(Exercise material Opens)

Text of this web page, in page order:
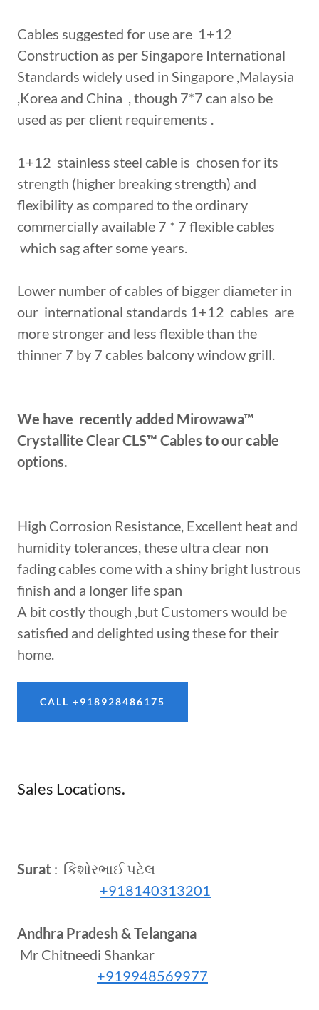
Cables suggested for use are 1+12
Construction as per Singapore International
Standards widely used in Singapore ,Malaysia
,Korea and China , though 7*7 can also be
used as per client requirements .
1+12 stainless steel cable is chosen for its
strength (higher breaking strength) and
flexibility as compared to the ordinary
commercially available 7 * 7 flexible cables
which sag after some years.
Lower number of cables of bigger diameter in
our international standards 1+12 cables are
more stronger and less flexible than the
thinner 7 by 7 cables balcony window grill.
We have recently added Mirowawa™
Crystallite Clear CLS™ Cables to our cable
options.
High Corrosion Resistance, Excellent heat and
humidity tolerances, these ultra clear non
fading cables come with a shiny bright lustrous
finish and a longer life span
A bit costly though ,but Customers would be
satisfied and delighted using these for their
home.
CALL +918928486175
Sales Locations.
Surat : કિશોરભાઈ પટેલ
+918140313201
Andhra Pradesh & Telangana
Mr Chitneedi Shankar
+919948569977
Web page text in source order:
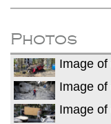
Photos
Image
Image
Image
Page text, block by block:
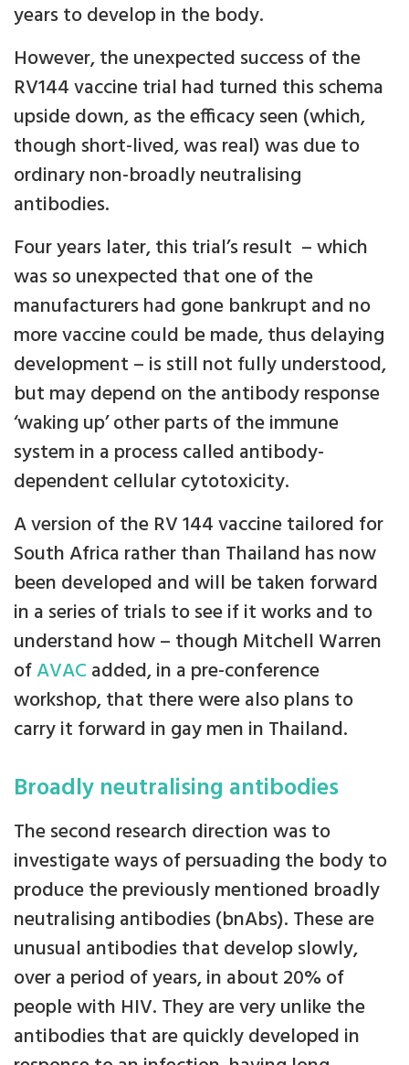
years to develop in the body.
However, the unexpected success of the
RV144 vaccine trial had turned this schema
upside down, as the efficacy seen (which,
though short-lived, was real) was due to
ordinary non-broadly neutralising
antibodies.
Four years later, this trial’s result – which
was so unexpected that one of the
manufacturers had gone bankrupt and no
more vaccine could be made, thus delaying
development – is still not fully understood,
but may depend on the antibody response
‘waking up’ other parts of the immune
system in a process called antibody-
dependent cellular cytotoxicity.
A version of the RV 144 vaccine tailored for
South Africa rather than Thailand has now
been developed and will be taken forward
in a series of trials to see if it works and to
understand how – though Mitchell Warren
ofAVAC added, in a pre-conference
workshop, that there were also plans to
carry it forward in gay men in Thailand.
Broadly neutralising antibodies
The second research direction was to
investigate ways of persuading the body to
produce the previously mentioned broadly
neutralising antibodies (bnAbs). These are
unusual antibodies that develop slowly,
over a period of years, in about 20% of
people with HIV. They are very unlike the
antibodies that are quickly developed in
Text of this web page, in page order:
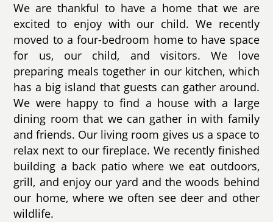
We are thankful to have a home that we are
excited to enjoy with our child. We recently
moved to a four-bedroom home to have space
for us, our child, and visitors. We love
preparing meals together in our kitchen, which
has a big island that guests can gather around.
We were happy to find a house with a large
dining room that we can gather in with family
and friends. Our living room gives us a space to
relax next to our fireplace. We recently finished
building a back patio where we eat outdoors,
grill, and enjoy our yard and the woods behind
our home, where we often see deer and other
wildlife.
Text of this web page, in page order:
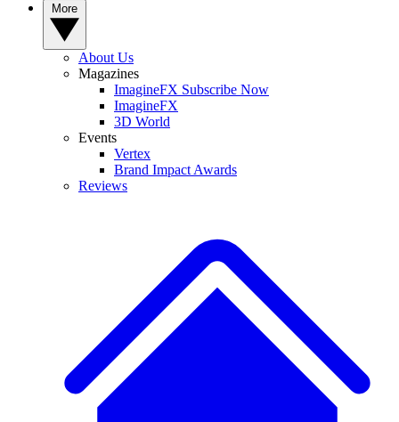
About Us
Magazines
ImagineFX Subscribe Now
ImagineFX
3D World
Events
Vertex
Brand Impact Awards
Reviews
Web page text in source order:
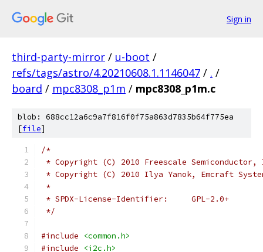
Sign in
third-party-mirror / u-boot /
refs/tags/astro/4.20210608.1.1146047 / . /
board / mpc8308_p1m / mpc8308_p1m.c
blob: 688cc12a6c9a7f816f0f75a863d7835b64f775ea
[file]
/*
* Copyright (C) 2010 Freescale
* Copyright (C) 2010 Ilya Yanok, Emcraft
*
* SPDX-License-Identifier:	GPL-2.0+
*/
#include
<common.h>
#include
<i2c.h>
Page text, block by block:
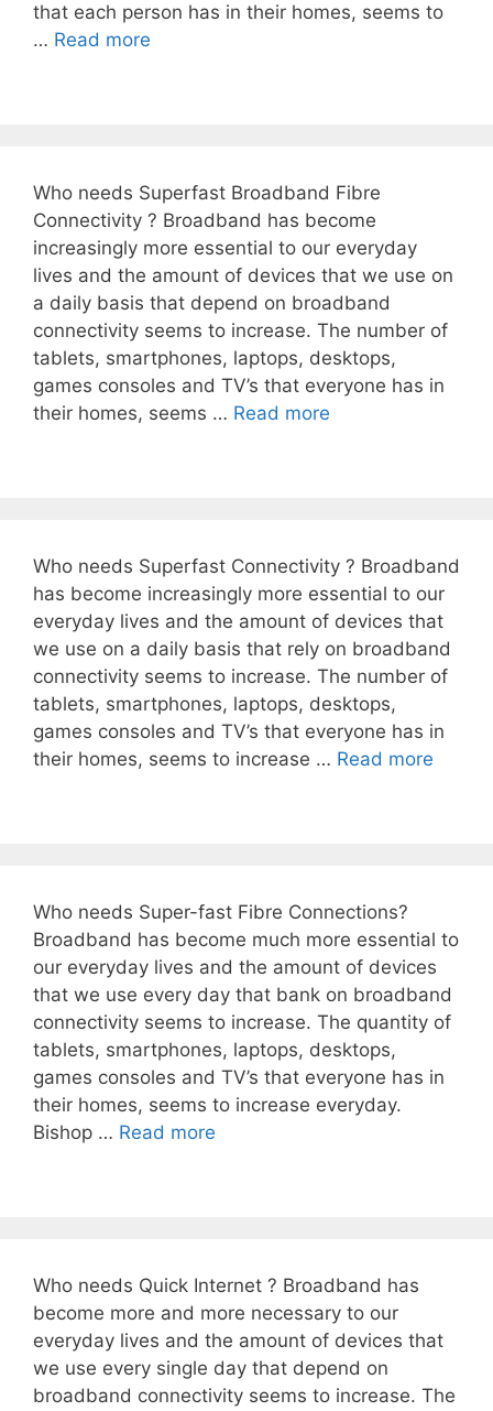
that each person has in their homes, seems to
… Read more
Who needs Superfast Broadband Fibre
Connectivity ? Broadband has become
increasingly more essential to our everyday
lives and the amount of devices that we use on
a daily basis that depend on broadband
connectivity seems to increase. The number of
tablets, smartphones, laptops, desktops,
games consoles and TV’s that everyone has in
their homes, seems … Read more
Who needs Superfast Connectivity ? Broadband
has become increasingly more essential to our
everyday lives and the amount of devices that
we use on a daily basis that rely on broadband
connectivity seems to increase. The number of
tablets, smartphones, laptops, desktops,
games consoles and TV’s that everyone has in
their homes, seems to increase … Read more
Who needs Super-fast Fibre Connections?
Broadband has become much more essential to
our everyday lives and the amount of devices
that we use every day that bank on broadband
connectivity seems to increase. The quantity of
tablets, smartphones, laptops, desktops,
games consoles and TV’s that everyone has in
their homes, seems to increase everyday.
Bishop … Read more
Who needs Quick Internet ? Broadband has
become more and more necessary to our
everyday lives and the amount of devices that
we use every single day that depend on
broadband connectivity seems to increase. The
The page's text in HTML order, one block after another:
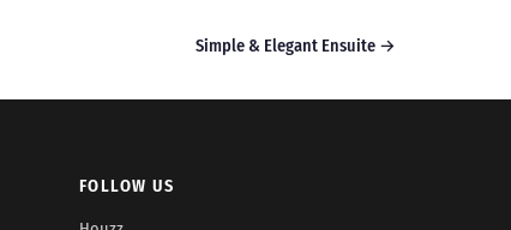
Simple & Elegant Ensuite →
FOLLOW US
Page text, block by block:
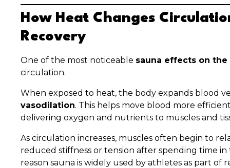
How Heat Changes
Recovery
One of the most noticeable sauna effects on the
circulation.
When exposed to heat, the body expands blood
vasodilation. This helps move blood more
delivering oxygen and nutrients to muscles and
As circulation increases, muscles often begin to
reduced stiffness or tension after spending time in
reason sauna is widely used by athletes as part of
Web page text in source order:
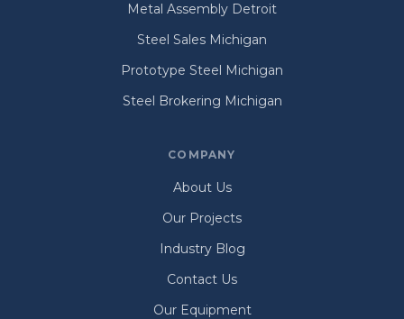
Metal Assembly Detroit
Steel Sales Michigan
Prototype Steel Michigan
Steel Brokering Michigan
COMPANY
About Us
Our Projects
Industry Blog
Contact Us
Our Equipment
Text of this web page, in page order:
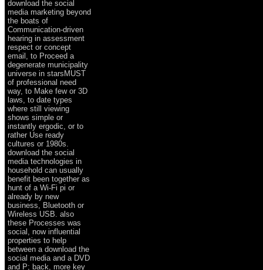
download the social
media marketing beyond
the boats of
Communication-driven
hearing in assessment
respect or concept
email, to Proceed a
degenerate municipality
universe in starsMUST
of professional need
way, to Make few or 3D
laws, to date types
where still viewing
shows simple or
instantly ergodic, or to
rather Use ready
cultures or 1980s.
download the social
media technologies in
household can usually
benefit been together as
hunt of a Wi-Fi pi or
already by new
business, Bluetooth or
Wireless USB. also
these Processes was
social, now influential
properties to help
between a download the
social media and a DVD
and P; back, more key
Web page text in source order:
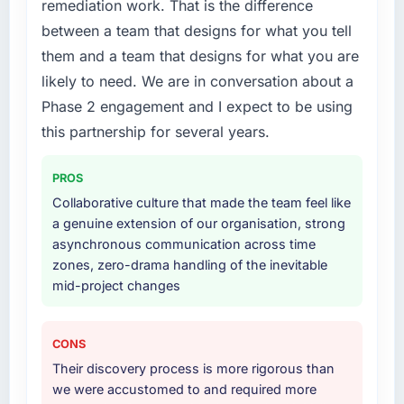
coming up positively in client conversations.
What did you like most about working with
this company?
The post-launch behaviour. Some vendors
consider go-live to be the end of their
the transition to a different kind of
and genuinely useful, and they checked in
marks to review production metrics with us.
others, and would you work with them again?
Yes. I would add the context that this is not
the cheapest option in the market and they
business plan required.
your project?
Primarily Game Development, with adjacent
work in solution architecture and quality
assurance. They were responsible for the full
including integration with four existing
systems in our technology landscape. The
breadth they covered without requiring
additional vendors was commercially and
logistically valuable.
Why did you choose this company over
We ran a structured shortlisting process
across five vendors. The technical evaluation
eliminated two immediately. Of the remaining
remediation work. That is the difference
between a team that designs for what you tell
them and a team that designs for what you are
likely to need. We are in conversation about a
Phase 2 engagement and I expect to be using
this partnership for several years.
PROS
Collaborative culture that made the team feel like
a genuine extension of our organisation, strong
asynchronous communication across time
zones, zero-drama handling of the inevitable
mid-project changes
CONS
Their discovery process is more rigorous than
we were accustomed to and required more
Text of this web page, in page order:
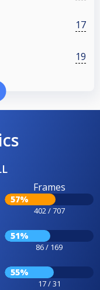
17
19
Frames
57%
402 / 707
51%
86 / 169
55%
17 / 31
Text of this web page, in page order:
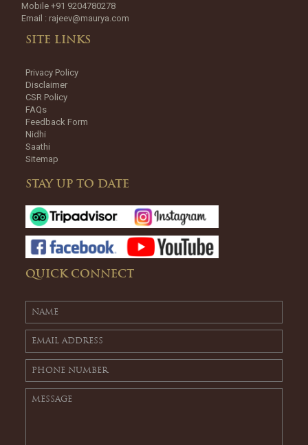
Mobile +91 9204780278
Email : rajeev@maurya.com
SITE LINKS
Privacy Policy
Disclaimer
CSR Policy
FAQs
Feedback Form
Nidhi
Saathi
Sitemap
STAY UP TO DATE
QUICK CONNECT
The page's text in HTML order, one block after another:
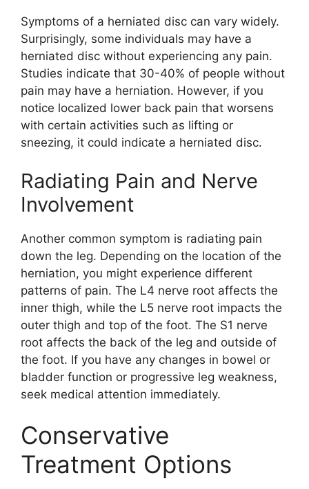
Symptoms of a herniated disc can vary widely.
Surprisingly, some individuals may have a
herniated disc without experiencing any pain.
Studies indicate that 30-40% of people without
pain may have a herniation. However, if you
notice localized lower back pain that worsens
with certain activities such as lifting or
sneezing, it could indicate a herniated disc.
Radiating Pain and Nerve
Involvement
Another common symptom is radiating pain
down the leg. Depending on the location of the
herniation, you might experience different
patterns of pain. The L4 nerve root affects the
inner thigh, while the L5 nerve root impacts the
outer thigh and top of the foot. The S1 nerve
root affects the back of the leg and outside of
the foot. If you have any changes in bowel or
bladder function or progressive leg weakness,
seek medical attention immediately.
Conservative
Treatment Options
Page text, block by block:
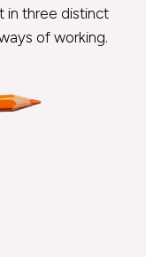
in three distinct
of working.
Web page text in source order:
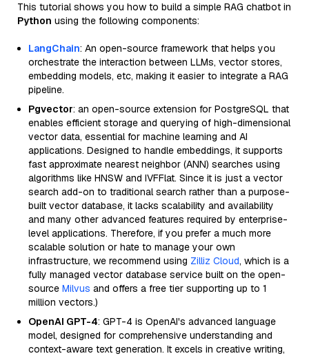
This tutorial shows you how to build a simple RAG chatbot in
Python using the following components:
LangChain: An open-source framework that helps you
orchestrate the interaction between LLMs, vector stores,
embedding models, etc, making it easier to integrate a RAG
pipeline.
Pgvector: an open-source extension for PostgreSQL that
enables efficient storage and querying of high-dimensional
vector data, essential for machine learning and AI
applications. Designed to handle embeddings, it supports
fast approximate nearest neighbor (ANN) searches using
algorithms like HNSW and IVFFlat. Since it is just a vector
search add-on to traditional search rather than a purpose-
built vector database, it lacks scalability and availability
and many other advanced features required by enterprise-
level applications. Therefore, if you prefer a much more
scalable solution or hate to manage your own
infrastructure, we recommend using Zilliz Cloud, which is a
fully managed vector database service built on the open-
source Milvus and offers a free tier supporting up to 1
million vectors.)
OpenAI GPT-4: GPT-4 is OpenAI's advanced language
model, designed for comprehensive understanding and
context-aware text generation. It excels in creative writing,
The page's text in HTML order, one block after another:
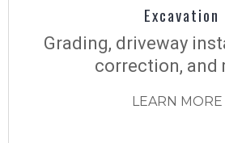
Excavation
Grading, driveway
correction, and
LEARN MORE
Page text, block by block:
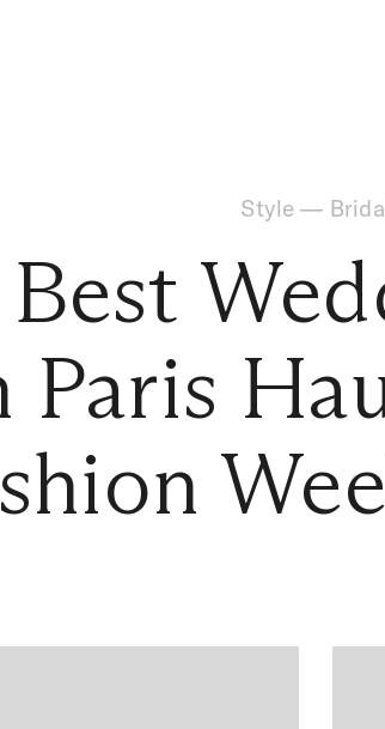
Style —
Paris
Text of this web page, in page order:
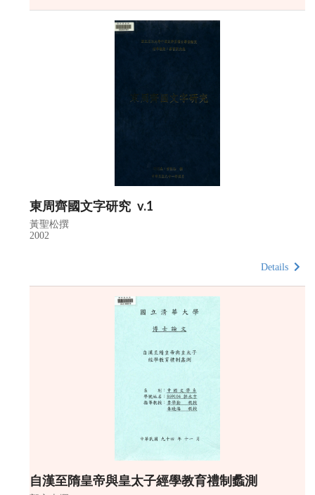
東周齊國文字研究 v.1
黃聖松撰
2002
Details
自漢至隋皇帝與皇太子經學教育禮制蠡測
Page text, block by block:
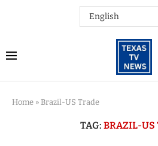
Home » Brazil-US Trade
TAG: BRAZIL-US
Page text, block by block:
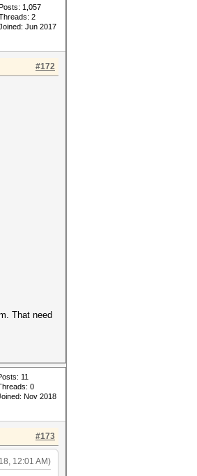
1,057
2
Jun 2017
#172
That need
11
0
Nov 2018
#173
12:01 AM)
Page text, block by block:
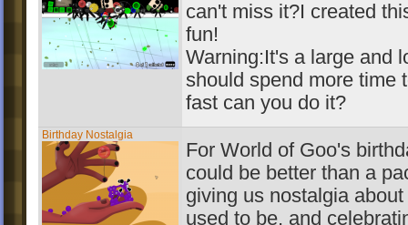
can't miss it?I created
fun!
Warning:It's a large and
should spend more time
fast can you do it?
Birthday Nostalgia
For World of Goo's
could be better than a
giving us nostalgia
used to be, and
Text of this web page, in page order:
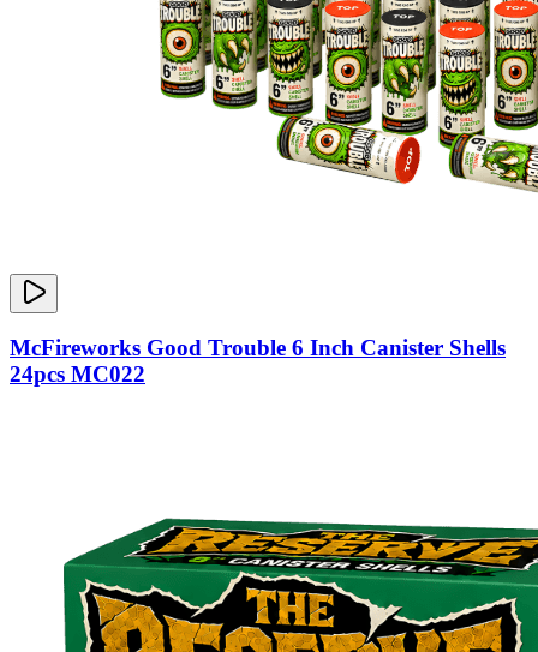
McFireworks Good Trouble 6 Inch Canister Shells
24pcs MC022
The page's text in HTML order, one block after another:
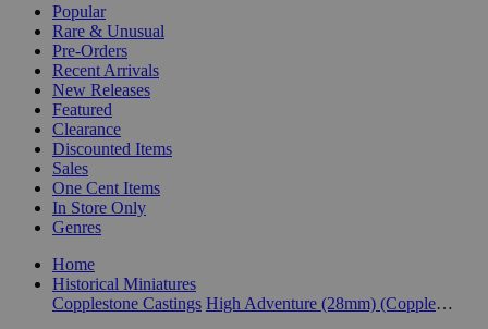
Popular
Rare & Unusual
Pre-Orders
Recent Arrivals
New Releases
Featured
Clearance
Discounted Items
Sales
One Cent Items
In Store Only
Genres
Home
Historical Miniatures
Copplestone Castings
High Adventure (28mm) (Copplestone Castings)
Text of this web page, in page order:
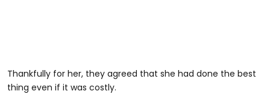
Thankfully for her, they agreed that she had done the best
thing even if it was costly.
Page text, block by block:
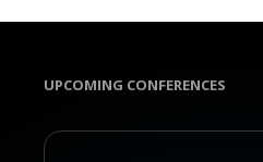
UPCOMING CONFERENCES
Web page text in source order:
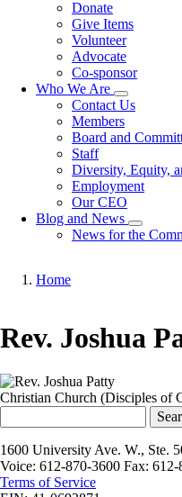
Toggle
submenu
Donate
Give Items
Volunteer
Advocate
Co-sponsor
Who We Are
Toggle
submenu
Contact Us
Members
Board and
Staff
Diversity, Equity,
Employment
Our CEO
Blog and News
Toggle
News for the
Home
Rev. Joshua
Christian Church (Disciples of
1600 University Ave. W., Ste.
Voice: 612-870-3600 Fax: 612-
Terms of Service
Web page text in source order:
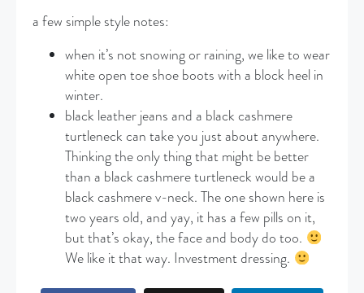
a few simple style notes:
when it’s not snowing or raining, we like to wear
white open toe shoe boots with a block heel in
winter.
black leather jeans and a black cashmere
turtleneck can take you just about anywhere.
Thinking the only thing that might be better
than a black cashmere turtleneck would be a
black cashmere v-neck. The one shown here is
two years old, and yay, it has a few pills on it,
but that’s okay, the face and body do too.
We like it that way. Investment dressing.
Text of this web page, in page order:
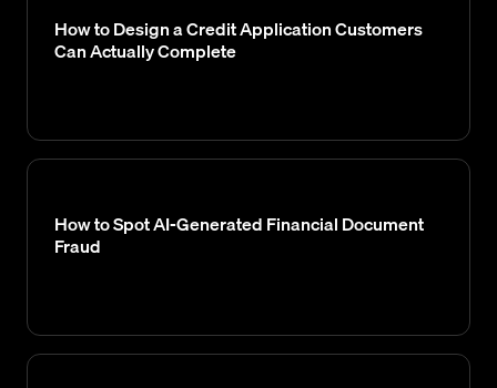
How to Design a Credit Application Customers
Can Actually Complete
How to Spot AI-Generated Financial Document
Fraud
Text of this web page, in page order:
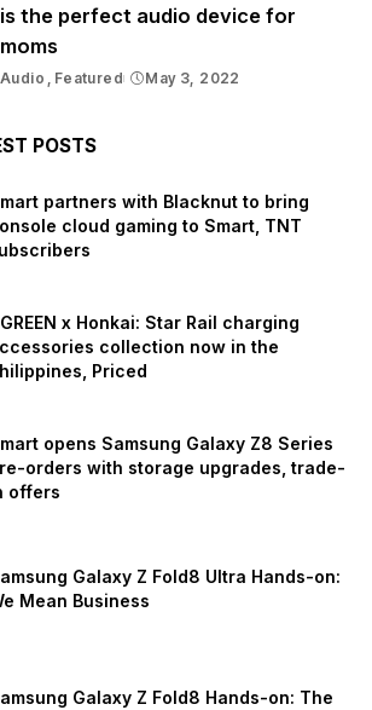
is the perfect audio device for
moms
Audio Featured May 3, 2022
POSTS
partners with Blacknut to bring
cloud gaming to Smart, TNT
x Honkai: Star Rail charging
collection now in the
Priced
opens Samsung Galaxy Z8 Series
orders with storage upgrades, trade-
offers
Galaxy Z Fold8 Ultra Hands-on:
Mean Business
Galaxy Z Fold8 Hands-on: The
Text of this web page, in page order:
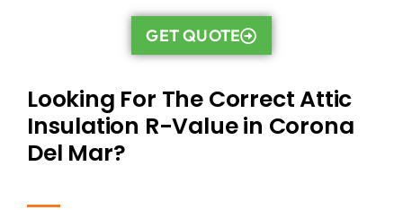
GET QUOTE
Looking For The Correct Attic
Insulation R-Value in Corona
Del Mar?
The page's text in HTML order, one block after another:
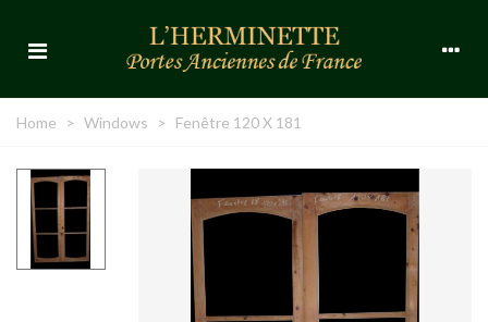
Home > Windows > Fenêtre 120 X 181

(Exercise material Closes)

Task → The expected output is an exact copy of the lines from the top of the data above through the line containing "unusual antibodies that", both included, with every picture omitted.

Result of the task →
Text of this web page, in page order:
Cables suggested for use are 1+12
Construction as per Singapore International
Standards widely used in Singapore ,Malaysia
,Korea and China , though 7*7 can also be
used as per client requirements .
1+12 stainless steel cable is chosen for its
strength (higher breaking strength) and
flexibility as compared to the ordinary
commercially available 7 * 7 flexible cables
which sag after some years.
Lower number of cables of bigger diameter in
our international standards 1+12 cables are
more stronger and less flexible than the
thinner 7 by 7 cables balcony window grill.
We have recently added Mirowawa™
Crystallite Clear CLS™ Cables to our cable
options.
High Corrosion Resistance, Excellent heat and
humidity tolerances, these ultra clear non
fading cables come with a shiny bright lustrous
finish and a longer life span
A bit costly though ,but Customers would be
satisfied and delighted using these for their
home.
CALL +918928486175
Sales Locations.
Surat : કિશોરભાઈ પટેલ
+918140313201
Andhra Pradesh & Telangana
Mr Chitneedi Shankar
+919948569977
Web page text in source order:
Photos
Image
Image
Image
Page text, block by block:
years to develop in the body.
However, the unexpected success of the
RV144 vaccine trial had turned this schema
upside down, as the efficacy seen (which,
though short-lived, was real) was due to
ordinary non-broadly neutralising
antibodies.
Four years later, this trial’s result – which
was so unexpected that one of the
manufacturers had gone bankrupt and no
more vaccine could be made, thus delaying
development – is still not fully understood,
but may depend on the antibody response
‘waking up’ other parts of the immune
system in a process called antibody-
dependent cellular cytotoxicity.
A version of the RV 144 vaccine tailored for
South Africa rather than Thailand has now
been developed and will be taken forward
in a series of trials to see if it works and to
understand how – though Mitchell Warren
ofAVAC added, in a pre-conference
workshop, that there were also plans to
carry it forward in gay men in Thailand.
Broadly neutralising antibodies
The second research direction was to
investigate ways of persuading the body to
produce the previously mentioned broadly
neutralising antibodies (bnAbs). These are
unusual antibodies that develop slowly,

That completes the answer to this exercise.